To do |
Pick each line containing "frades" out of the records.

------ Data for this exercise ------

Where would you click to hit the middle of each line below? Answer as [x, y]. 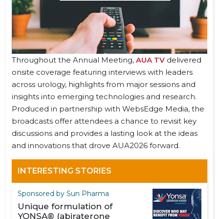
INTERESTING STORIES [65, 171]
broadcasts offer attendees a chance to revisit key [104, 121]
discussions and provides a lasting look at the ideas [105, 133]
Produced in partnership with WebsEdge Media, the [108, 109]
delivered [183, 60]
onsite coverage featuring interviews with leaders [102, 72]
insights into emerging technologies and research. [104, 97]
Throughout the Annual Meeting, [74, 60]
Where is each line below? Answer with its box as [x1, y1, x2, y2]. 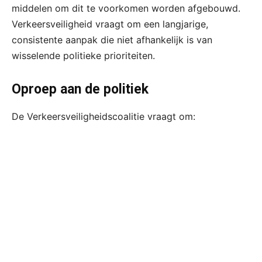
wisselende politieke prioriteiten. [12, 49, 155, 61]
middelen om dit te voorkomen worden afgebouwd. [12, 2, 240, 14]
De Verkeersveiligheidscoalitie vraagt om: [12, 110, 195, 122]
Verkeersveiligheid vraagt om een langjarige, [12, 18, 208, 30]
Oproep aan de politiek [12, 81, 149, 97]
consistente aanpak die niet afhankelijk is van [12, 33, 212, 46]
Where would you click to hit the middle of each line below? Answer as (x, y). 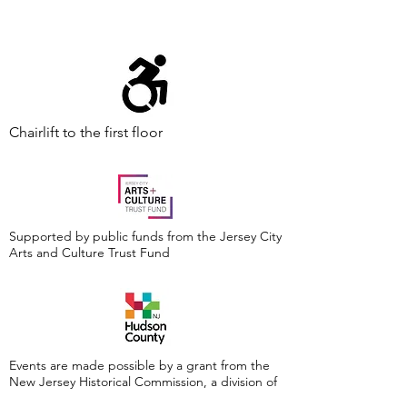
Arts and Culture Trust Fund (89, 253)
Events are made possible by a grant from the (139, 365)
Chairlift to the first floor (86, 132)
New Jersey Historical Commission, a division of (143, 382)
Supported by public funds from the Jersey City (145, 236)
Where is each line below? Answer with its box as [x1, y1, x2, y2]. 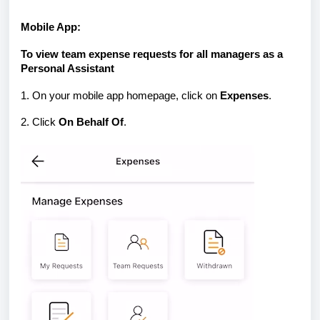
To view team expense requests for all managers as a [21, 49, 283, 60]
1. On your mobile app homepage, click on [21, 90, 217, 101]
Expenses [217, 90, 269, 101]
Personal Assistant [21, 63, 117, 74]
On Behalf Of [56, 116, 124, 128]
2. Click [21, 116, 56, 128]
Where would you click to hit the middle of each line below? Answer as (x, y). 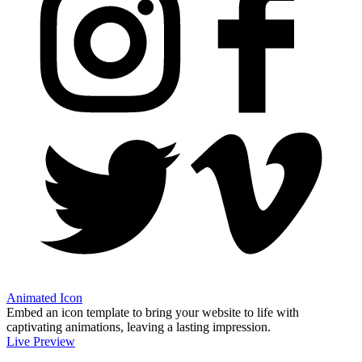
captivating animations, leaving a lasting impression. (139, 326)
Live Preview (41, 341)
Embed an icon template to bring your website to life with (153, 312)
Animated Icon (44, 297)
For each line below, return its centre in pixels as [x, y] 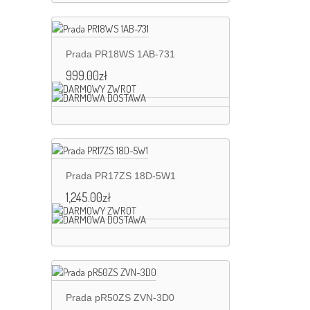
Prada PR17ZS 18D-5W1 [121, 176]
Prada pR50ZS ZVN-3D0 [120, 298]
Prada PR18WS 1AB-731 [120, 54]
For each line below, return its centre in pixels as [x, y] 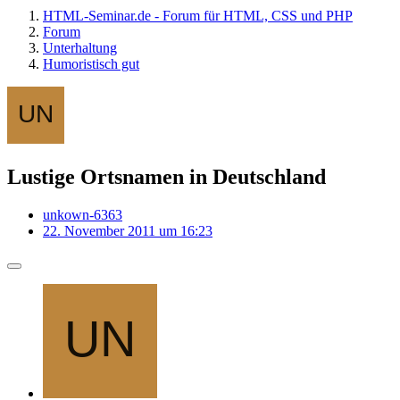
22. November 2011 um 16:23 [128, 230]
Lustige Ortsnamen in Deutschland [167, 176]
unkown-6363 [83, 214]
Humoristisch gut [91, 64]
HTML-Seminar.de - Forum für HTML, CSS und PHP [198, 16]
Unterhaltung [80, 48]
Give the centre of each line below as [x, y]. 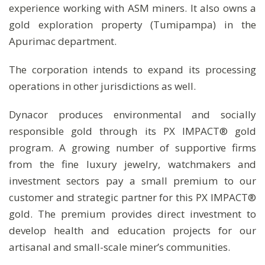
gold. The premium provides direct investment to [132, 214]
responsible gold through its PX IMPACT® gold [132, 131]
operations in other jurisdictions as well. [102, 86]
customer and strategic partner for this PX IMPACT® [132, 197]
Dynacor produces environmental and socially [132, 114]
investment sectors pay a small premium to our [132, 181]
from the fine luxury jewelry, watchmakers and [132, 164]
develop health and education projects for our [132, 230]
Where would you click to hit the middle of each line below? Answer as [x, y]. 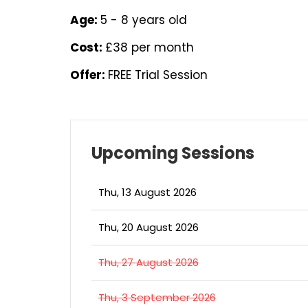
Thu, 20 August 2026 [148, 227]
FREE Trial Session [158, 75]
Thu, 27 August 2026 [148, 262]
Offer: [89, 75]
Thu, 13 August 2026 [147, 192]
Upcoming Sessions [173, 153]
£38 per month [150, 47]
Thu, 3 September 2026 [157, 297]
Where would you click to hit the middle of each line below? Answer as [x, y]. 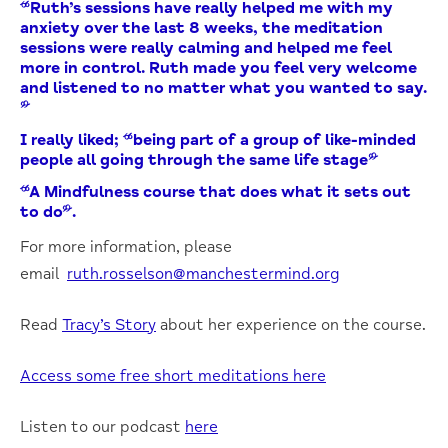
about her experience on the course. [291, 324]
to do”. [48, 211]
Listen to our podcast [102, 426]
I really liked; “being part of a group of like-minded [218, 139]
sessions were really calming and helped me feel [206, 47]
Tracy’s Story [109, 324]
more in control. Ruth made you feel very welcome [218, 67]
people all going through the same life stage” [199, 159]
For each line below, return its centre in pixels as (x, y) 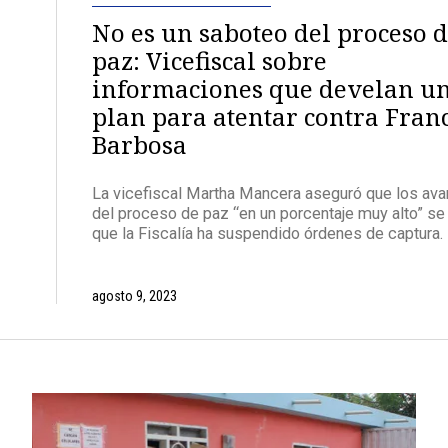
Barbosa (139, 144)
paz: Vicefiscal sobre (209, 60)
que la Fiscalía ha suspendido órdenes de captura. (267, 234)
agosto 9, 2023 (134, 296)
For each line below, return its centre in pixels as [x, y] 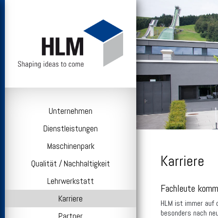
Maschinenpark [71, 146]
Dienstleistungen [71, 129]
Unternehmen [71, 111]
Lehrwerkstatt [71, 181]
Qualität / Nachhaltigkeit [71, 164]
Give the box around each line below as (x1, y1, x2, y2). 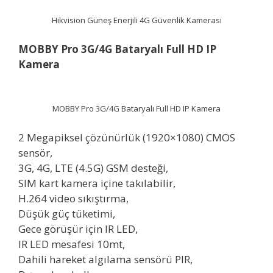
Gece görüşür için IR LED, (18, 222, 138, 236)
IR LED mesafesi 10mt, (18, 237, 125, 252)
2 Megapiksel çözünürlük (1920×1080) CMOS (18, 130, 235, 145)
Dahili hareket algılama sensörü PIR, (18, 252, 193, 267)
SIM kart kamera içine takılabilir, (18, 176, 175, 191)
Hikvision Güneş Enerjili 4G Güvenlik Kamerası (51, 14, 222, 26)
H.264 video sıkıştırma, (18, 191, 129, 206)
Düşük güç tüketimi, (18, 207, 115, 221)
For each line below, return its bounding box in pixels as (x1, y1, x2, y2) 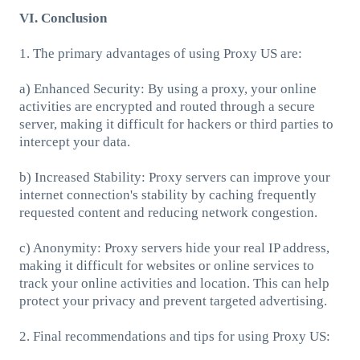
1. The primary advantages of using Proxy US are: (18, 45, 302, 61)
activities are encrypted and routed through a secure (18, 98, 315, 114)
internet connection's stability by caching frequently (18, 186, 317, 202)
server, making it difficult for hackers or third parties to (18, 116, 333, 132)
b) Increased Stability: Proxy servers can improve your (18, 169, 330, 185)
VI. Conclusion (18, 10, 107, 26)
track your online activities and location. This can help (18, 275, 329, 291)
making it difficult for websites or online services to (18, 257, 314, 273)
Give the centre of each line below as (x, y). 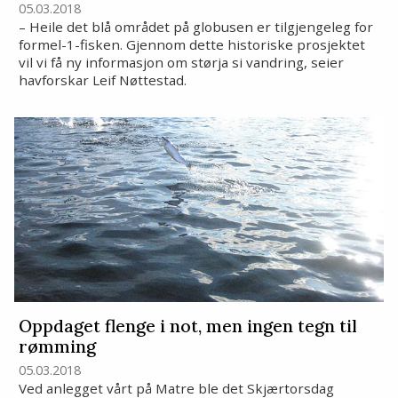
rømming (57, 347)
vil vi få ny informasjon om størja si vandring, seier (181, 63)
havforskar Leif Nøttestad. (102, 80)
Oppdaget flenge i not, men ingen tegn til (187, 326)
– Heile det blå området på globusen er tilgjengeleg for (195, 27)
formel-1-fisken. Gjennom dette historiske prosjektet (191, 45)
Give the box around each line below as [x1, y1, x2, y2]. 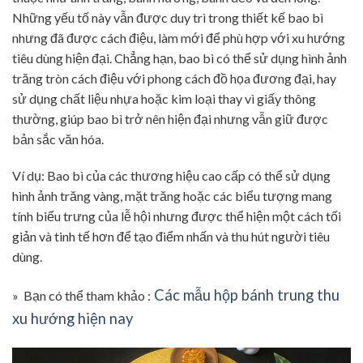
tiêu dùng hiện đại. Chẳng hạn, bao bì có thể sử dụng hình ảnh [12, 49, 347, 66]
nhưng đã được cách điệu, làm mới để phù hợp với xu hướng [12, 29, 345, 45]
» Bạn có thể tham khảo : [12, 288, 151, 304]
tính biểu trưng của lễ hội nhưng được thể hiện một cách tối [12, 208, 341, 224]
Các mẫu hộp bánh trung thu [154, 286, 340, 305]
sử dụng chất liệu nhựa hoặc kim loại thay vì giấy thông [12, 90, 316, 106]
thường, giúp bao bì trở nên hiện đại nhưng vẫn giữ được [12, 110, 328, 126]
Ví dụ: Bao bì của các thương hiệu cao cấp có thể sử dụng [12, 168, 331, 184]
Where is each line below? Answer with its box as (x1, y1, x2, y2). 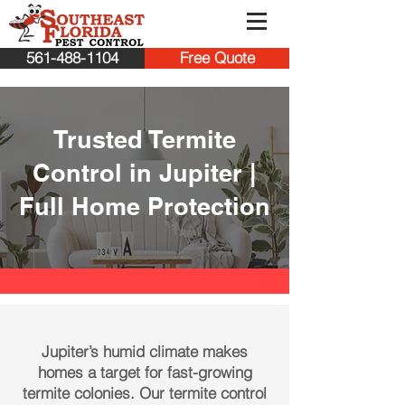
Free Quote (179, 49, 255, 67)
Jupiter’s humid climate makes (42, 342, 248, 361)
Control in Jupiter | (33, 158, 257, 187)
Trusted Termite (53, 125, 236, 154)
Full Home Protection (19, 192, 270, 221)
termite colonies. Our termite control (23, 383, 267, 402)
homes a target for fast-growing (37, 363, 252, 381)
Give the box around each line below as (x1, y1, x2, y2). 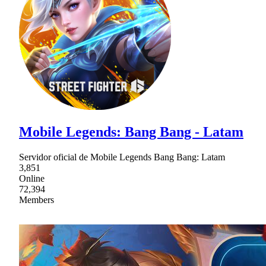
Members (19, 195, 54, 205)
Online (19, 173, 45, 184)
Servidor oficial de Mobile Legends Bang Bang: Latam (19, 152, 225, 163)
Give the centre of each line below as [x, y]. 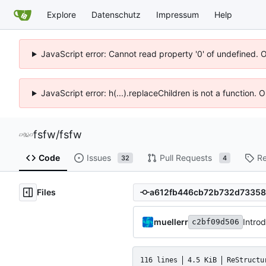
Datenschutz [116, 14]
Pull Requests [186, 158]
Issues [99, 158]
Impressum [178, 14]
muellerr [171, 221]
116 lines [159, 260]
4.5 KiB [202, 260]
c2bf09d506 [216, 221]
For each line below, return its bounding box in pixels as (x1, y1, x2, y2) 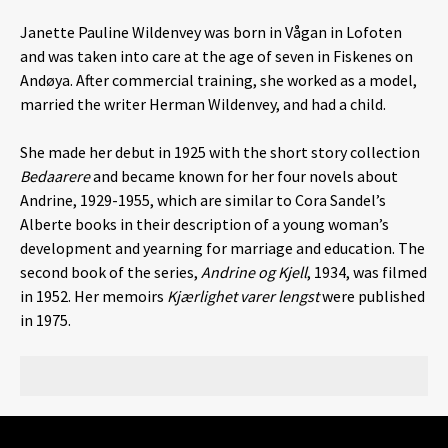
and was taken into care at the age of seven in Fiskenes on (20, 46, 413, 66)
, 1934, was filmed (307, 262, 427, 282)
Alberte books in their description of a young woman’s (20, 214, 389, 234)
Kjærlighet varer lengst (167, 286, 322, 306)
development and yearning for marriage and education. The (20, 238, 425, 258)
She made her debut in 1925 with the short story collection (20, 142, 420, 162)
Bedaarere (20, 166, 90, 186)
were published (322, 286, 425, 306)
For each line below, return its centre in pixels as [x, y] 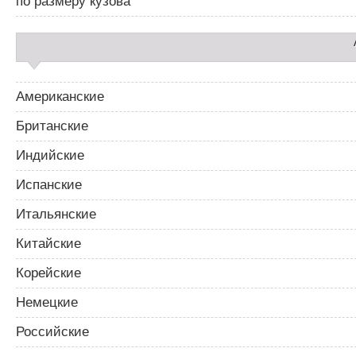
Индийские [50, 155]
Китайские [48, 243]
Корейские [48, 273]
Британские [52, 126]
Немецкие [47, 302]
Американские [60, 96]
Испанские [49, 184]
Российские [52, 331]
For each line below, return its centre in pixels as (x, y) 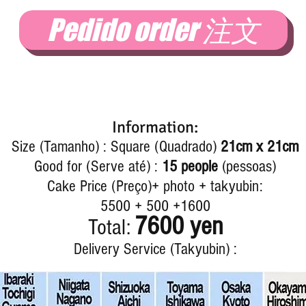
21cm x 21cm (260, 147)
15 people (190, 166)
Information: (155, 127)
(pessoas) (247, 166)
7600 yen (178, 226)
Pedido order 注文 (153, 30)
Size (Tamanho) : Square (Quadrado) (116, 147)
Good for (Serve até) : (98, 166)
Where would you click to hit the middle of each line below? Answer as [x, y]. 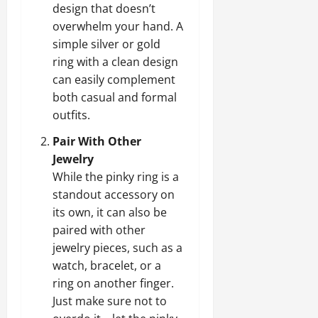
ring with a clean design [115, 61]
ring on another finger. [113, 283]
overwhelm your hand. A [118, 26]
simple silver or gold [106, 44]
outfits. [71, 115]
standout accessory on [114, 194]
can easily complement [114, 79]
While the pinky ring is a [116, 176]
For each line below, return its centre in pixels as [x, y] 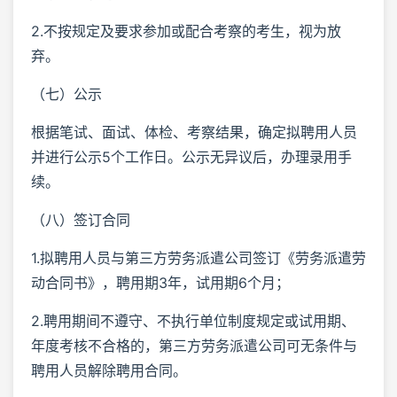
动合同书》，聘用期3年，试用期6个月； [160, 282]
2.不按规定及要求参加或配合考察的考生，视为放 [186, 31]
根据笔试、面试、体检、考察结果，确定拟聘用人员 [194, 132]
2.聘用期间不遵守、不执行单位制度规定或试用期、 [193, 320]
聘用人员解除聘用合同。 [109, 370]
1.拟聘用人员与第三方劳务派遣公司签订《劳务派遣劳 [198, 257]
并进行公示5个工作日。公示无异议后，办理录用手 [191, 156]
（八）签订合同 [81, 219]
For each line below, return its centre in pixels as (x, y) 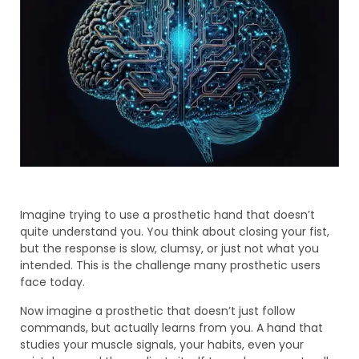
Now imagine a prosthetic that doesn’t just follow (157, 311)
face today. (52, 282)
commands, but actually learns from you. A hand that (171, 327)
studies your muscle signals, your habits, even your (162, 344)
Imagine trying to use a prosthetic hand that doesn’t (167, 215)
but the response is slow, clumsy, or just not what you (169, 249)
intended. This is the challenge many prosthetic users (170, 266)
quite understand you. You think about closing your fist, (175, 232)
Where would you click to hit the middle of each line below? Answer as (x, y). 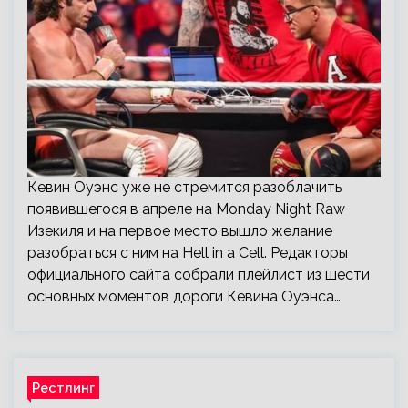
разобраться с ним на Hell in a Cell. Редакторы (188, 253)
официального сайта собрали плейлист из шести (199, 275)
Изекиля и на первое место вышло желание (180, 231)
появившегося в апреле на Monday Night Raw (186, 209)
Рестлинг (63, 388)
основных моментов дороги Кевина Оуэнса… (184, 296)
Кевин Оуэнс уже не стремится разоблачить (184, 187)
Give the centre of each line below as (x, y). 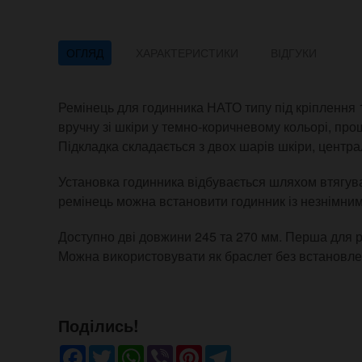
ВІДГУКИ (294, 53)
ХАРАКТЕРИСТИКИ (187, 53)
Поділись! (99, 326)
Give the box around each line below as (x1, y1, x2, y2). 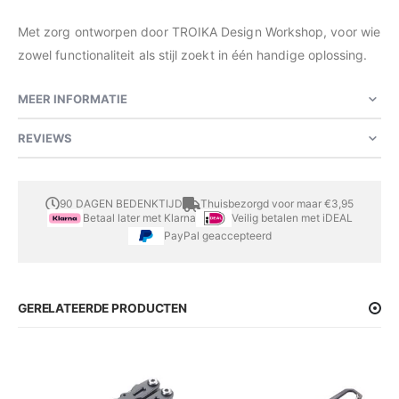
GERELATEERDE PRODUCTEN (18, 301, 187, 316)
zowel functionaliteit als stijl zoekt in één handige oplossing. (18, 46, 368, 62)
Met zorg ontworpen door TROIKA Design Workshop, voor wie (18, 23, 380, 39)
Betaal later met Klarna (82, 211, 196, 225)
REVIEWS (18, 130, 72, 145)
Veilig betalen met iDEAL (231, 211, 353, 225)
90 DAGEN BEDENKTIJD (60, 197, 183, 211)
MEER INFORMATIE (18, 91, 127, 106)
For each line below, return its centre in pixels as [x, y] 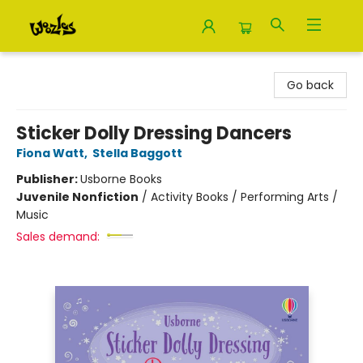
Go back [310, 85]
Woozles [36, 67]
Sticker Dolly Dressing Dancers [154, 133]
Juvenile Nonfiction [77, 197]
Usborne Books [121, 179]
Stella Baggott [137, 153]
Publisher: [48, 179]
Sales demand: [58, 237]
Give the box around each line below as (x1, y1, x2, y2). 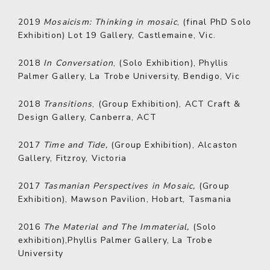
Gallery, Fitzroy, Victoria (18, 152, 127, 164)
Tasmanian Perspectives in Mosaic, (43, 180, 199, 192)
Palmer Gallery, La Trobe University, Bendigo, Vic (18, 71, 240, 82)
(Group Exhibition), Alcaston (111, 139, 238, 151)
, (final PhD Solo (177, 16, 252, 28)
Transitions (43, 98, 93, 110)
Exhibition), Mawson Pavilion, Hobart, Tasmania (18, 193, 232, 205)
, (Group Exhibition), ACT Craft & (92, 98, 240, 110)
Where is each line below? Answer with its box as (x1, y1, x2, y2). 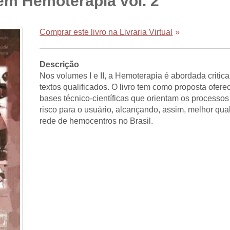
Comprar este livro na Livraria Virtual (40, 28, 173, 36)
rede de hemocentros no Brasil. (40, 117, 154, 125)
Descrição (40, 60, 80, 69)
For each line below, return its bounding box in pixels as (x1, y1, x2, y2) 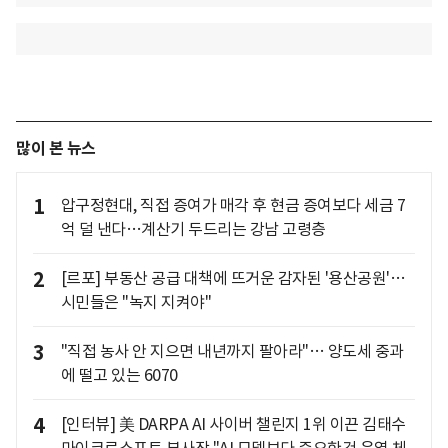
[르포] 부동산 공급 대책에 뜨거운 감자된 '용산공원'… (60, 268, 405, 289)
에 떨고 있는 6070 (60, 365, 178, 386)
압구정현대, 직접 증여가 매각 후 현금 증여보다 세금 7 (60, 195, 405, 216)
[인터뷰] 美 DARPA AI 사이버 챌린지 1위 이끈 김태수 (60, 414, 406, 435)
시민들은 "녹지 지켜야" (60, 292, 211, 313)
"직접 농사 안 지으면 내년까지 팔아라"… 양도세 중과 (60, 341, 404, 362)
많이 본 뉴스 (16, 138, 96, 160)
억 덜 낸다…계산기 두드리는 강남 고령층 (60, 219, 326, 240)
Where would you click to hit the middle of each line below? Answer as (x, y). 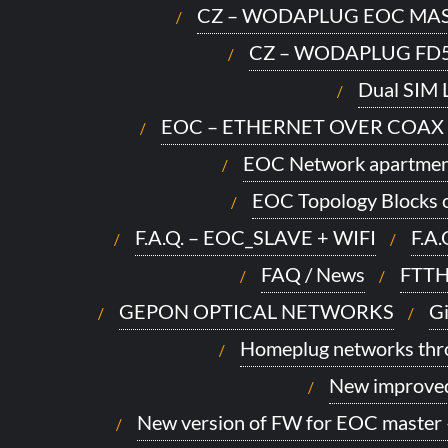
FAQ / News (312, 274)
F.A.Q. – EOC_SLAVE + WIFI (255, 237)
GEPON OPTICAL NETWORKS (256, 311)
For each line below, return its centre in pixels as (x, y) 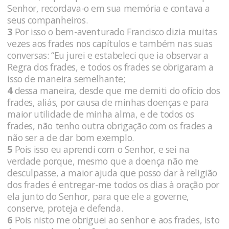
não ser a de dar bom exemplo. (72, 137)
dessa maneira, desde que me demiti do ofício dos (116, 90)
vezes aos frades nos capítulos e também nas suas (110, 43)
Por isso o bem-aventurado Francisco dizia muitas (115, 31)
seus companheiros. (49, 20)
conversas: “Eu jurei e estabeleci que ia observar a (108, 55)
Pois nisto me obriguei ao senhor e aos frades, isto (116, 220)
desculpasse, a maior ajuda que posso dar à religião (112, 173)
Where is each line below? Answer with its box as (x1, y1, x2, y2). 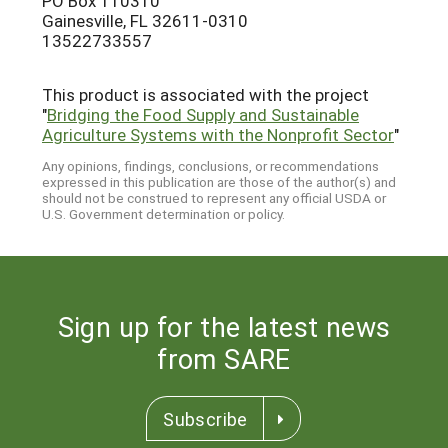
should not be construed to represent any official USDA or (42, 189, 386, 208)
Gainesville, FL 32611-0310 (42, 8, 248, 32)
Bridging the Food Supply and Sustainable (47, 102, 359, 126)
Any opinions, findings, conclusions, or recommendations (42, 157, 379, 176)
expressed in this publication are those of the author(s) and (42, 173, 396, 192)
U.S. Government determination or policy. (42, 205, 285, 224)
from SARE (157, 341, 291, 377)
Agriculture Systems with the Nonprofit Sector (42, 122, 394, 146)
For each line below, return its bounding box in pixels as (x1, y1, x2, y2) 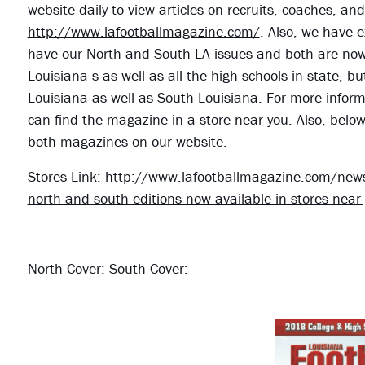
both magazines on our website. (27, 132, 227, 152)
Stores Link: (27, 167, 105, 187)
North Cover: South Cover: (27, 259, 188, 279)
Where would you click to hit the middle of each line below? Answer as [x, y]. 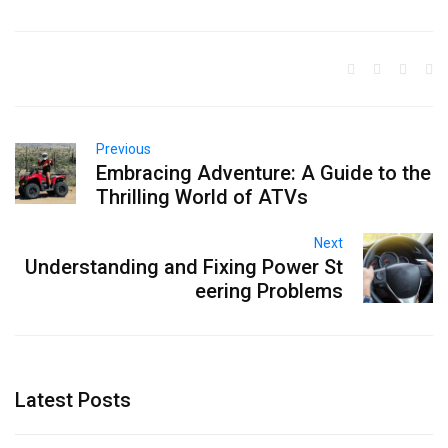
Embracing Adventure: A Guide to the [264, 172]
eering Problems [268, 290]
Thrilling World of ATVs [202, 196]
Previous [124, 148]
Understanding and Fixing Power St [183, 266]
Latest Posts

------

Response box |
vezes aos frades nos capítulos e também nas suas (110, 43)
Pois nisto me obriguei ao senhor e aos frades, isto (116, 220)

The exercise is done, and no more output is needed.